Page MenuHomePhabricator

Surface Wikipedia Zero traffic in AbuseFilter
Closed, ResolvedPublic

Description

Due to abuse from some subscribers of a few Wikipedia Zero partners, our editors need additional tool support to identify possible abuse or assist with new editors who do not understand Wikipedia editing.

This feature assists by flagging any edits that come from a Wikipedia Zero partner network.

You should be able to filter actions in AbuseFilter based on the traffic coming from a Wikipedia Zero partner by an understandable variable name such as "zero".

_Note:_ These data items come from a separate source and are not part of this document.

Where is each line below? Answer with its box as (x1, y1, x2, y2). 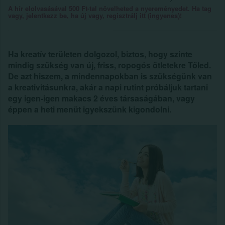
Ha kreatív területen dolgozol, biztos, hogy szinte (8, 48, 192, 60)
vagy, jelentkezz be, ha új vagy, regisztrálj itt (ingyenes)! (8, 11, 182, 20)
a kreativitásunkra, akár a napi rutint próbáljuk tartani (8, 81, 208, 93)
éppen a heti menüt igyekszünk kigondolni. (8, 103, 171, 115)
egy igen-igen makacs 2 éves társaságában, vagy (8, 92, 195, 104)
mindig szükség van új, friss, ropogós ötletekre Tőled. (8, 59, 211, 71)
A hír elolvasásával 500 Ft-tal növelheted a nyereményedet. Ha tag (8, 4, 211, 13)
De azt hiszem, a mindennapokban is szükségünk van (8, 70, 212, 82)
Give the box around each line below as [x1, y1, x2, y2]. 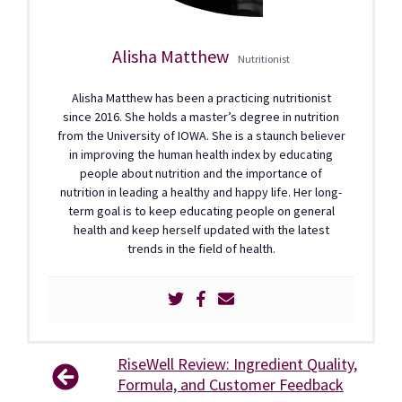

This should initially be a true/false value covering all zero partner traffic in order to help protect privacy.

Details

Related Gerrit Patches:
mediawiki/extensions/WikimediaEvents : wmf/1.27.0-wmf.19Add "user_wpzero" AbuseFilter variable
mediawiki/extensions/WikimediaEvents : masterAdd "user_wpzero" AbuseFilter variable

Event Timeline

DFoy created this task.Mar 29 2016, 11:22 PM
Restricted Application added a subscriber: Aklapper. · View Herald TranscriptMar 29 2016, 11:22 PM
DFoy added a comment.Mar 29 2016, 11:32 PM

Also, this is a first step to address the problem. If this first step turns out to be insufficient, future improvement requests would likely include reducing the partners flagged from all to a smaller set, and/or flagging zero rated traffic from the FB/Freebasics proxy. This is just FYI in case these plans can assist with the coding approach for this task.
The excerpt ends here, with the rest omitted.